Following on from Feasts, Sirocco and Persiana, cookery teacher and supper club host Sabrina Ghayour’s fourth book explores the Persian and Middle Eastern cuisine for which she’s known through a vegetarian lens.
Separated into light bites and sharing plates, eggs and dairy, soups and ‘bowl comfort’, salads, mains, ‘store-cupboard sustenance’, sides and sweet treats, Ghayour claims to be the safest bet for the ‘least likely to turn vegetarian’ prize, and admits she wrote Bazaar with meat-eaters who are seeking satisfaction and flavour from meat-free meals in mind.
Inspired, I created my own Bazaar-themed supper. The menu included spiced crudités with turmeric hummus; charred sweetcorn salad; courgettes stuffed with preserved lemons, pine nuts and feta; and mango, black pepper and cardamom polenta bake for dessert.
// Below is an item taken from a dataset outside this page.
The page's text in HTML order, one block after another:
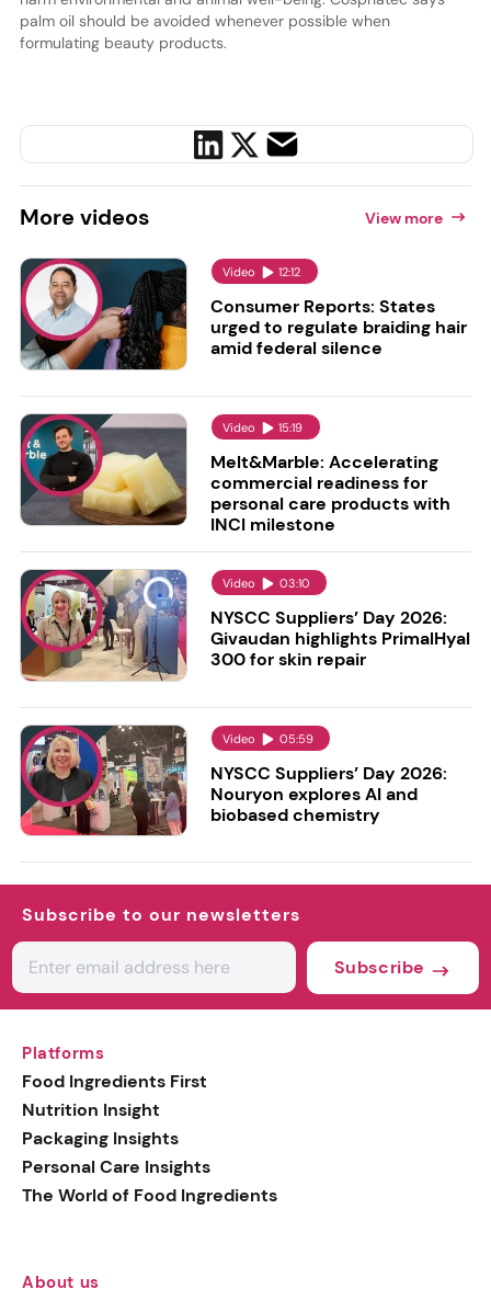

What really stood out to me were how much the dressings and sauces in Bazaar make the dishes sing. The sweetcorn and tomato salad is brought to life with a harissa-yogurt dressing, while the mango cake becomes something quite special when topped with sweetened lime and vanilla yogurt.
Many of the desserts get their sweetness from yogurt or vegetables and would be perfect for any chef tired of sickly sweet puddings. The book is also particularly useful for providing new uses for ingredients that so often end up forgotten, such as cabbage, dates, polenta and preserved lemons. A good cookbook should leave you wanting to immediately cook the recipes within, and dishes such as chickpea, paneer, spinach and preserved lemon stew and kale and cabbage kuku have already leapt to the top of my ‘to try’ list.
There’s nothing too intimidating about the recipes, and unfamiliar ingredients appear only occasionally, but for both the professional chef and amateur cook, Bazaar
Bazaar: Vibrant Vegetarian Recipes by Sabrina Ghayour (Mitchell Beazley, £26)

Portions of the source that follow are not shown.